Co-op clinches Nisa takeover

The Co-op has secured the £143m takeover of Nisa.

 

The 75 per cent margin needed to finalise the deal was narrowly achieved by a margin of 75.8 per cent to 24.2 per cent. More than 80 per cent of individual shareholder members approved the transaction.

The offer requires clearance from the Competition and Markets Authority, which is expected around the end of March next year.

After a series of bellicose meetings between shareholders threw the deal into disarray, there was a sense of relief at Leeds United Elland Road stadium, where the vote was held.

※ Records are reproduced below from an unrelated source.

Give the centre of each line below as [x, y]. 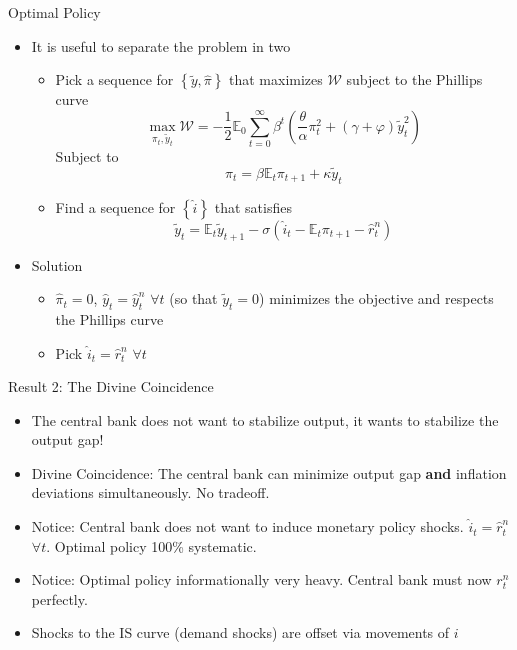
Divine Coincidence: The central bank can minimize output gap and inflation [269, 472]
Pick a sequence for [114, 79]
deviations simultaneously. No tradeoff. [150, 492]
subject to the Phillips [414, 79]
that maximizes [276, 79]
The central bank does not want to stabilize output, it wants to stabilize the [265, 419]
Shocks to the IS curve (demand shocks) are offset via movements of [240, 632]
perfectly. [59, 598]
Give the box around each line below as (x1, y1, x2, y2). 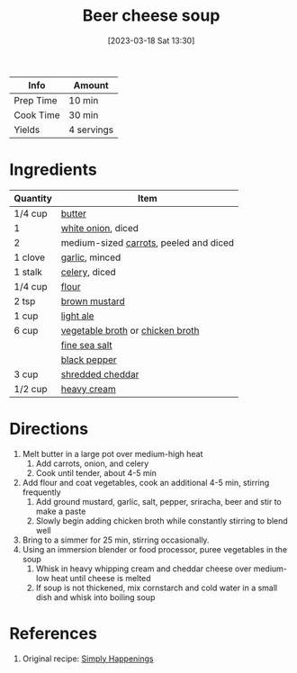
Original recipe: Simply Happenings (22, 653, 154, 664)
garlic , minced (60, 251, 121, 264)
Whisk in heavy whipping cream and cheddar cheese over (35, 563, 252, 574)
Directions (9, 419, 88, 439)
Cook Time (13, 109, 60, 121)
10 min (68, 94, 99, 106)
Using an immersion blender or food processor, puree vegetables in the (22, 543, 288, 554)
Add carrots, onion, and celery (35, 458, 149, 469)
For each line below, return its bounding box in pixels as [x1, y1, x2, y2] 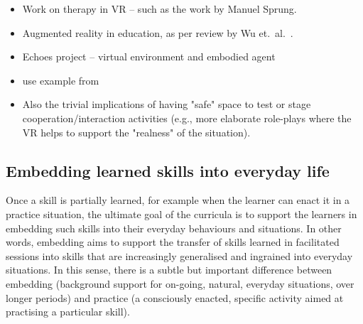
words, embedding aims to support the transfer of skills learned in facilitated [6, 234, 340, 249]
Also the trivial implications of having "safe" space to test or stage [22, 97, 311, 112]
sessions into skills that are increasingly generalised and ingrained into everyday [6, 248, 353, 263]
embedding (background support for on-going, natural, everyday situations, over [6, 276, 354, 291]
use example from [22, 72, 99, 87]
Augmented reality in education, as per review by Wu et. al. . [22, 25, 293, 40]
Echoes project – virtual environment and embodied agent [22, 49, 276, 64]
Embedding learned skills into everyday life [6, 159, 330, 181]
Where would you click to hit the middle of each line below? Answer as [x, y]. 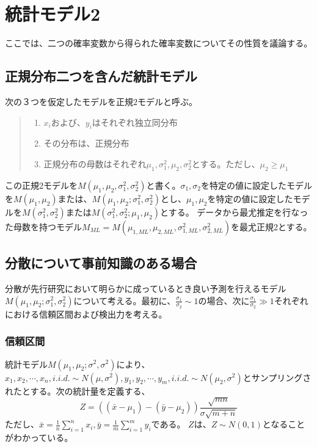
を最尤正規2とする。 [271, 226]
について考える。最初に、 [125, 300]
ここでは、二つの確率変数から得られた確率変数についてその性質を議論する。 [159, 43]
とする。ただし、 [226, 163]
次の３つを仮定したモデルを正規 [69, 101]
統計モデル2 [53, 14]
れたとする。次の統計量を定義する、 [78, 391]
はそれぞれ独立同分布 [135, 122]
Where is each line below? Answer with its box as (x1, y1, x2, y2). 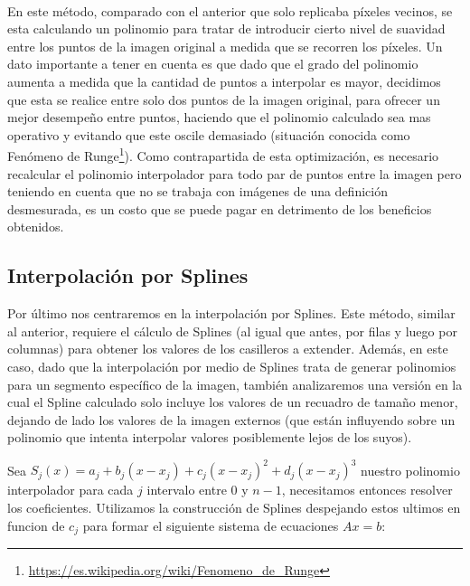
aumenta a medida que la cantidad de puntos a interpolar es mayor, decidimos (7, 71, 441, 90)
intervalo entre (146, 480, 227, 499)
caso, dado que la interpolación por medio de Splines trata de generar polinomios (7, 356, 456, 375)
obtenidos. (7, 217, 64, 236)
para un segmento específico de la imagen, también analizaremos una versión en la (7, 374, 463, 393)
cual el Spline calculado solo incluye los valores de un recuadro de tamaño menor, (7, 392, 458, 411)
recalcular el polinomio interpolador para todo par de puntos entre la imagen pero (7, 164, 462, 183)
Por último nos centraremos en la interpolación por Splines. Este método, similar (7, 304, 456, 323)
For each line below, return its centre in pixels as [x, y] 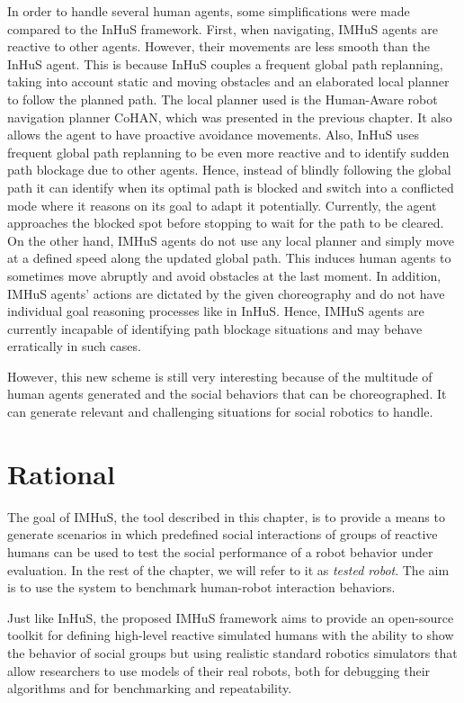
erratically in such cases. [74, 346]
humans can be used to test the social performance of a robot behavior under [220, 551]
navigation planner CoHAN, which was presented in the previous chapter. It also [230, 117]
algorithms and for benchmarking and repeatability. [150, 688]
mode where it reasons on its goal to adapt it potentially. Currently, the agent [222, 205]
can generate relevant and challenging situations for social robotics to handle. [220, 412]
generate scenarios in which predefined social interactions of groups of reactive [223, 534]
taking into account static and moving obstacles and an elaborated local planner [228, 81]
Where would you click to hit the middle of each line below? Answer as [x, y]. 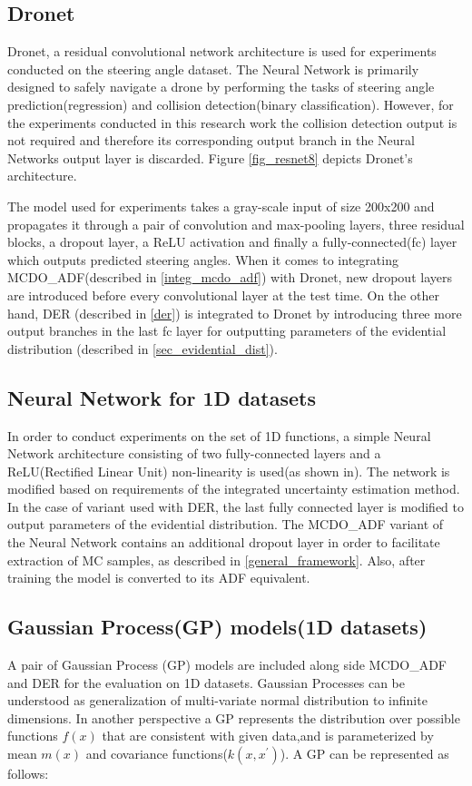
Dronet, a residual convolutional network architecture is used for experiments [222, 51]
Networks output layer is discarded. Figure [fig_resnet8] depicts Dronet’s [210, 157]
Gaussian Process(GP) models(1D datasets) [217, 627]
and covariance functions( [157, 754]
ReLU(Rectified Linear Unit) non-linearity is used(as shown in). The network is [229, 471]
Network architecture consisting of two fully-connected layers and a [194, 453]
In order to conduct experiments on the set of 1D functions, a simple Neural [219, 435]
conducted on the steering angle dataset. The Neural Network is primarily [213, 69]
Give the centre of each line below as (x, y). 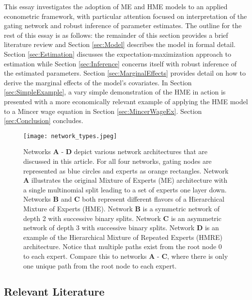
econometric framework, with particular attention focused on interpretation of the (126, 16)
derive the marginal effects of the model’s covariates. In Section (98, 82)
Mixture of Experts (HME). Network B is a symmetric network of (122, 208)
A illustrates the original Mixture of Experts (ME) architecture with (126, 180)
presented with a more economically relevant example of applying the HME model (126, 101)
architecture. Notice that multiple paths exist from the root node (120, 246)
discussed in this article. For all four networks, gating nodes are (118, 161)
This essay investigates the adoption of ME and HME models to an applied (116, 6)
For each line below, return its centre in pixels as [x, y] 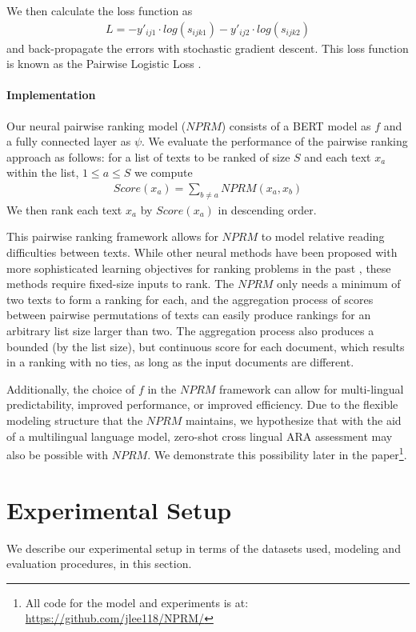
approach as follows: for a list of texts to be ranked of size [148, 156]
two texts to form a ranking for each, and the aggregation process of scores [190, 299]
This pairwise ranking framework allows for [112, 236]
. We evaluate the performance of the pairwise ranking [275, 141]
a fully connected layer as [69, 141]
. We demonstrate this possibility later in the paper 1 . [277, 453]
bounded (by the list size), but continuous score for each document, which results [206, 346]
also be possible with [58, 454]
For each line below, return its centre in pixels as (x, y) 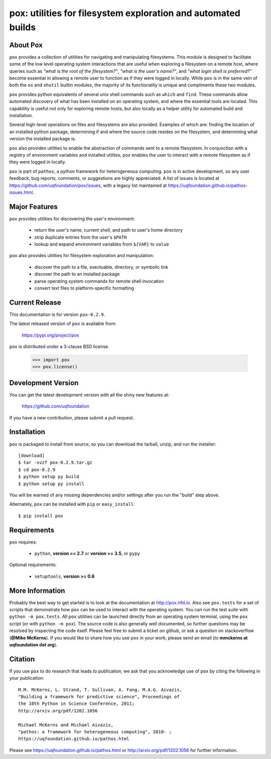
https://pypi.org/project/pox (51, 335)
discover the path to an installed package (77, 274)
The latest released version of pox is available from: (63, 323)
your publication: (27, 678)
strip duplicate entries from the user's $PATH (81, 237)
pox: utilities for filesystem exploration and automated (125, 13)
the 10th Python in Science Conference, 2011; (77, 704)
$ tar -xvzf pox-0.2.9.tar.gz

Nisa chairman Peter Hartley said: “We are delighted that our members have chosen in such significant numbers to vote in favour of Co-op’s offer. We as a Board are firm in our belief that a combination with the Co-op is in the best interest of Nisa’s members. The convenience store environment is changing rapidly, and is unrecognisable from that which existed when Nisa was founded more than 40 years ago. Co-op will add buying power and product range to our offering, while respecting our culture of independence.”

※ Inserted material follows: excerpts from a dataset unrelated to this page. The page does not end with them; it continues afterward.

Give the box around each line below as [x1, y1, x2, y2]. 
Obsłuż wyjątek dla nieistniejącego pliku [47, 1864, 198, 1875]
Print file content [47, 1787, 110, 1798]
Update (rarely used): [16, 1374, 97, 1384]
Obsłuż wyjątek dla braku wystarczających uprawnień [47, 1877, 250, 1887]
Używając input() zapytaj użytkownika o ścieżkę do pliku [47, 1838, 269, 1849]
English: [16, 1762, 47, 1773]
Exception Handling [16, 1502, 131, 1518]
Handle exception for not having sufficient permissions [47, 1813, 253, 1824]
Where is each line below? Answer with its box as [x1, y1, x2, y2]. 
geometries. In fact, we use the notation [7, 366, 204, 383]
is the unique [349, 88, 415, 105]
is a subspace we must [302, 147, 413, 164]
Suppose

However Molly Johnson-Jones, a senior analyst at GlobalData Retail says the vote reflected the discontent which has plagued the deal since it was brought forth earlier this year.

Ms Johnson-Jones said: “Shareholders were unhappy that with the initial £20,000 pay-outs, smaller shareholders were favoured, and that the deal did not hold everyone’s interests equal,” she said.

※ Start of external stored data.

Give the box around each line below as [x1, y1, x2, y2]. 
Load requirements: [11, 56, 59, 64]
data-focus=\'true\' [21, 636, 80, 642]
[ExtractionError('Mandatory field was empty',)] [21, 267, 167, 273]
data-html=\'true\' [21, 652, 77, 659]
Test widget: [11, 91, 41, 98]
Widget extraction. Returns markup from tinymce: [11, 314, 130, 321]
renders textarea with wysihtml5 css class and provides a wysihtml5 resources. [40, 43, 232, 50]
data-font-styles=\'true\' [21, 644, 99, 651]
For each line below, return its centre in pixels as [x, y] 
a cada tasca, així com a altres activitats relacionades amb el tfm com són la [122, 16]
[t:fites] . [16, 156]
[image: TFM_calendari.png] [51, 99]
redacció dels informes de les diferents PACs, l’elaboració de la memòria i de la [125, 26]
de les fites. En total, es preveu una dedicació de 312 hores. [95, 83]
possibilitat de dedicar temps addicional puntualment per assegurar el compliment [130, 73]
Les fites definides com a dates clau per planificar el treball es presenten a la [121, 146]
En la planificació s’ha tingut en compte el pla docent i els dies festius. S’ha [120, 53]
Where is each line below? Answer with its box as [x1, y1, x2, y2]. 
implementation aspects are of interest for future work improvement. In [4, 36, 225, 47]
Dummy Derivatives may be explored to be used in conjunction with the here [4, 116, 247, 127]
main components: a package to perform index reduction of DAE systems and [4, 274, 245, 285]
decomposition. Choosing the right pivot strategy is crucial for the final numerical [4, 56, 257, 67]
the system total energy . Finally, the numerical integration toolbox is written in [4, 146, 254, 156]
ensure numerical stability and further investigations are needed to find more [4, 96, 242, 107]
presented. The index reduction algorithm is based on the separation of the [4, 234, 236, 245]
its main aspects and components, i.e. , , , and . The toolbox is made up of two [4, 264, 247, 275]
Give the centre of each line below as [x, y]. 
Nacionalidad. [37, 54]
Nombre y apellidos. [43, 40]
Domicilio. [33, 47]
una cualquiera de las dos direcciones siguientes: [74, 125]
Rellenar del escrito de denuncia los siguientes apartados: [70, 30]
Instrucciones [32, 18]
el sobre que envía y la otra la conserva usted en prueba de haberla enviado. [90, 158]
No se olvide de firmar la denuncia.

“Many independent retailers are fearful of what the market consolidation will do to their autonomy, and there was dissidence around the idea of being owned by a large corporation.”

With the Tesco-Booker merger hanging like a spectre over the retail industry, Nisa’s vote will be seen as a pragmatic measure, gauged at consolidating their position in a time of insecurity. Ms Johnson Jones believes the deal was “necessary to futureproof the business.”

“Nisa will be more able to protect its independent retailers now. Although the franchise model does not require shopkeepers to buy any particular products, the option of being able to obtain lower-price products with Co-op’s buying scale will mean there will be less pressure on gross margins”, Ms Johnson-Jones concluded.